Yu, Denny; Lowndes, Bethany; Morrow, Missy; Kaufman, Kenton; Bingener, Juliane; Hallbeck, Susan.
Afiliação
  • Yu D; Department of Health Sciences Research, Mayo Clinic, 200 First Street SW, Rochester, MN, 55905, USA.
  • Lowndes B; Department of Health Sciences Research, Mayo Clinic, 200 First Street SW, Rochester, MN, 55905, USA.
  • Morrow M; Department of Orthopedic Surgery, Mayo Clinic, 200 First Street SW, Rochester, MN, 55905, USA.
  • Kaufman K; Department of Health Sciences Research, Mayo Clinic, 200 First Street SW, Rochester, MN, 55905, USA.
  • Bingener J; Department of Orthopedic Surgery, Mayo Clinic, 200 First Street SW, Rochester, MN, 55905, USA.
  • Hallbeck S; Department of Orthopedic Surgery, Mayo Clinic, 200 First Street SW, Rochester, MN, 55905, USA.

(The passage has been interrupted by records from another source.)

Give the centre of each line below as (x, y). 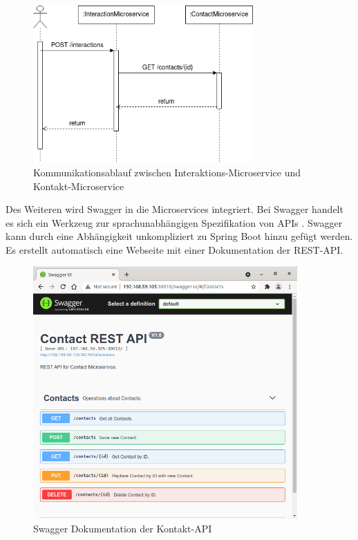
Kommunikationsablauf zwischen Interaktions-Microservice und (167, 172)
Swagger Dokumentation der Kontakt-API (123, 528)
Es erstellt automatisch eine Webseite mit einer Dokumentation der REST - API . (175, 249)
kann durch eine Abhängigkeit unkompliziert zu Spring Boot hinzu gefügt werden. (179, 236)
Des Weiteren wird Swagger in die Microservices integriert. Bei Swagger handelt (175, 209)
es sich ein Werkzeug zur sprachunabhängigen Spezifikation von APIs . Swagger (174, 222)
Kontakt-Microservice (79, 186)
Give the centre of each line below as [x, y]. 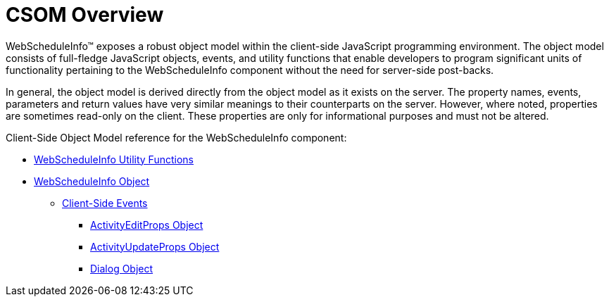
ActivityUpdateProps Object [155, 246]
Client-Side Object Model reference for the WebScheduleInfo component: [176, 137]
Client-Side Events [105, 203]
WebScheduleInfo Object [92, 181]
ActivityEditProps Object [147, 225]
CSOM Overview [85, 15]
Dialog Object [122, 268]
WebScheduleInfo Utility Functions [114, 159]
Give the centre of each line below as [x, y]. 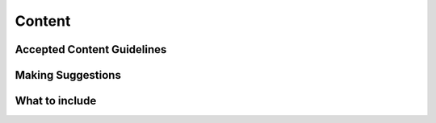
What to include [56, 101]
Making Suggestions [68, 75]
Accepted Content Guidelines [91, 49]
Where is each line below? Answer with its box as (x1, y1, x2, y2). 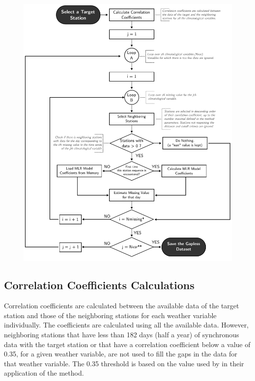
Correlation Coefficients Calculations (4, 277, 195, 293)
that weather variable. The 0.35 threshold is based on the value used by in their (4, 358, 244, 368)
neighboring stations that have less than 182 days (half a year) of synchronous (4, 329, 239, 339)
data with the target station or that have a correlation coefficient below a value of (4, 339, 251, 349)
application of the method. (4, 368, 84, 378)
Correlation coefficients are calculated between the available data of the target (4, 300, 239, 311)
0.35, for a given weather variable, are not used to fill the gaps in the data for (4, 349, 237, 359)
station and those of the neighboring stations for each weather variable (4, 310, 217, 320)
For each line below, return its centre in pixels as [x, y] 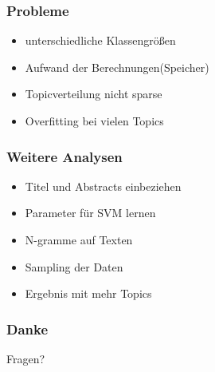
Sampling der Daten [74, 266]
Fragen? [26, 358]
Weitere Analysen [64, 156]
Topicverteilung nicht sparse [94, 94]
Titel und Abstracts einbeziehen [103, 186]
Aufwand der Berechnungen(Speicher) [117, 67]
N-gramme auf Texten [79, 239]
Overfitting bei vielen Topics [94, 121]
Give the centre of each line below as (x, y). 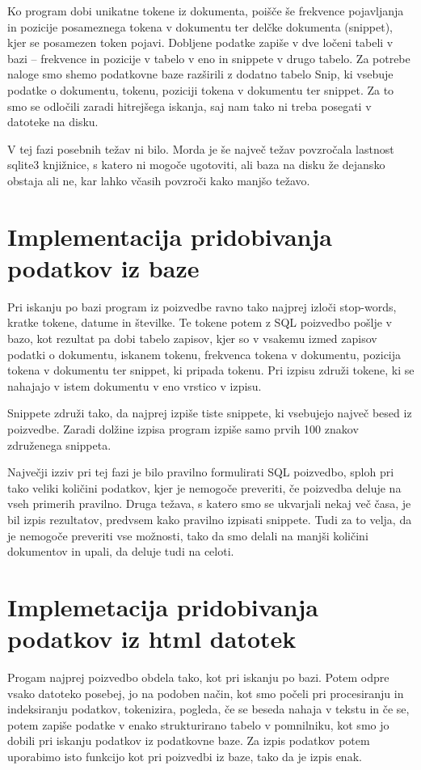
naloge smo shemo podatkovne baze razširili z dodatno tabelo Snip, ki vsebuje (200, 74)
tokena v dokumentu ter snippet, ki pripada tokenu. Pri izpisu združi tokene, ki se (211, 370)
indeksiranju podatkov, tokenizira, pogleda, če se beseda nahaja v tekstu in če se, (208, 709)
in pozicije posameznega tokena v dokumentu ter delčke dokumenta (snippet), (200, 26)
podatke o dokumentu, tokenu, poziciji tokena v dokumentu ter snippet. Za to (201, 89)
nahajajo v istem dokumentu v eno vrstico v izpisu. (135, 385)
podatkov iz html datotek (152, 639)
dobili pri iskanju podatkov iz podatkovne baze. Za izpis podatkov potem (189, 740)
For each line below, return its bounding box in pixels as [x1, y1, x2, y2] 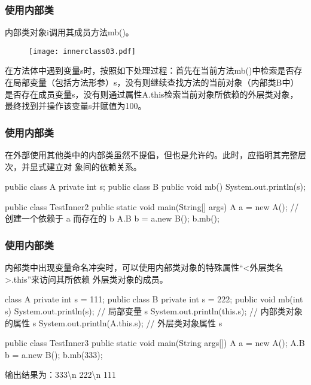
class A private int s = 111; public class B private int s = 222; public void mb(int [5, 293, 303, 305]
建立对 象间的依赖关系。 [46, 160, 142, 172]
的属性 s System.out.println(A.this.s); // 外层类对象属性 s [5, 316, 222, 329]
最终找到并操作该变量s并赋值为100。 [5, 99, 147, 112]
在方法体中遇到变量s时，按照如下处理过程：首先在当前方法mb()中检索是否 [5, 64, 294, 77]
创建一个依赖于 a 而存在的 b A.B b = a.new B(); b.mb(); [5, 212, 219, 225]
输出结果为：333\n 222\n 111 [5, 368, 116, 381]
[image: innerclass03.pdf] [29, 47, 136, 56]
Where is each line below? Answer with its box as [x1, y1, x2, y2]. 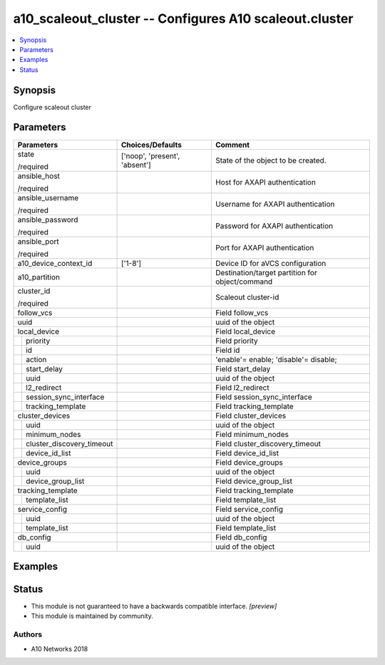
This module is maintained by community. [31, 612, 153, 620]
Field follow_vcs [215, 307, 269, 317]
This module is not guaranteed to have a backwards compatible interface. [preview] [31, 602, 277, 611]
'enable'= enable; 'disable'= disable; [215, 354, 337, 364]
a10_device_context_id [17, 258, 93, 268]
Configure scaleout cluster [13, 103, 92, 111]
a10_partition [17, 272, 61, 282]
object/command [215, 277, 273, 287]
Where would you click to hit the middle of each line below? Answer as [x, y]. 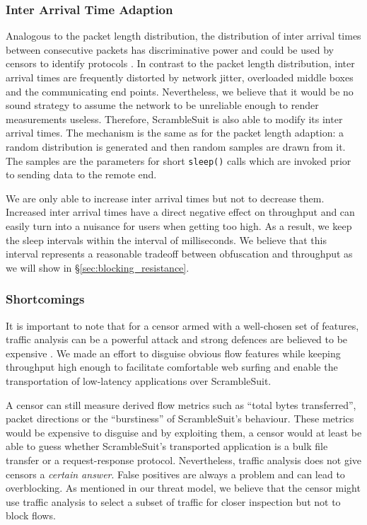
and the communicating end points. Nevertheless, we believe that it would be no [180, 91]
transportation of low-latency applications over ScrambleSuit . [139, 380]
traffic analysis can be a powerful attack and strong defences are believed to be [177, 339]
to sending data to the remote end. [81, 174]
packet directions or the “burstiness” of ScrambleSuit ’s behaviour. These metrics [180, 419]
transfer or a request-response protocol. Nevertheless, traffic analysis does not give [184, 460]
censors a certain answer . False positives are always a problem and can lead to [175, 474]
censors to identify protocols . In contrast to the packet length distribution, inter [180, 63]
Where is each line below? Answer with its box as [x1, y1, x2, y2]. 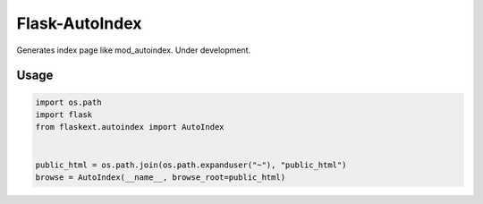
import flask [35, 109, 93, 120]
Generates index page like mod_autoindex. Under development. [16, 45, 251, 55]
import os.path [35, 97, 102, 107]
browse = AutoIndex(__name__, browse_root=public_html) [35, 172, 286, 183]
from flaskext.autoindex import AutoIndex [35, 122, 225, 132]
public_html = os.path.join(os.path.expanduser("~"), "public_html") [35, 159, 347, 170]
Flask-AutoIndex [16, 13, 142, 33]

Surg Endosc ; 30(8): 3480-90, 2016 08.
Article em En | MEDLINE | ID: mdl-26541720
BACKGROUND: Laparoscopic tool handles causing wrist flexion and extension more than 15° from neutral are considered "at risk" for musculoskeletal strain. Therefore, this study measured the impact of laparoscopic tool handle angles on wrist postures and task performance. METHODS: Eight surgeons performed standard and modified Fundamentals of Laparoscopic Surgery (FLS) tasks with laparoscopic tools. Tool A had three adjustable handle angle configurations, i.e., in-line 0° (A0), 30° (A30), and pistol-grip 70° (A70). Tool B was a fixed pistol-grip grasper. Participants performed FLS peg transfer, inverted peg transfer, and inverted circle cut with each tool and handle angle. Inverted tasks were adapted from standard FLS tasks to simulate advanced tasks observed during abdominal wall surgeries, e.g., ventral hernia. Motion tracking, video analysis, and modified NASA-TLX workload questionnaires were used to measure postures, performance (e.g., completion time and errors), and workload. RESULTS: Task performance did not differ between tools. For FLS peg transfer, self-reported physical workload was lower for B than for A70, and mean wrist postures showed significantly higher flexion for in-line than for pistol-grip tools (B and A70). For inverted peg transfer, workload was higher for all configurations. However, less time was spent in at-risk wrist postures for in-line (47 %) than for pistol-grip (93-94 %), and most participants preferred Tool A. For inverted circle cut, workload did not vary across configurations, mean wrist posture was 10° closer to neutral for A0 than B, and median time in at-risk wrist postures was significantly less for A0 (43 %) than for B (87 %). CONCLUSION: The best ergonomic wrist positions for FLS (floor) tasks are provided by pistol-grip tools and for tasks on the abdominal wall (ventral surface) by in-line handles. Adjustable handle angle laparoscopic tools can reduce ergonomic risks of musculoskeletal strain and allow versatility for tasks alternating between the floor and ceiling positions in a surgical trainer without impacting performance.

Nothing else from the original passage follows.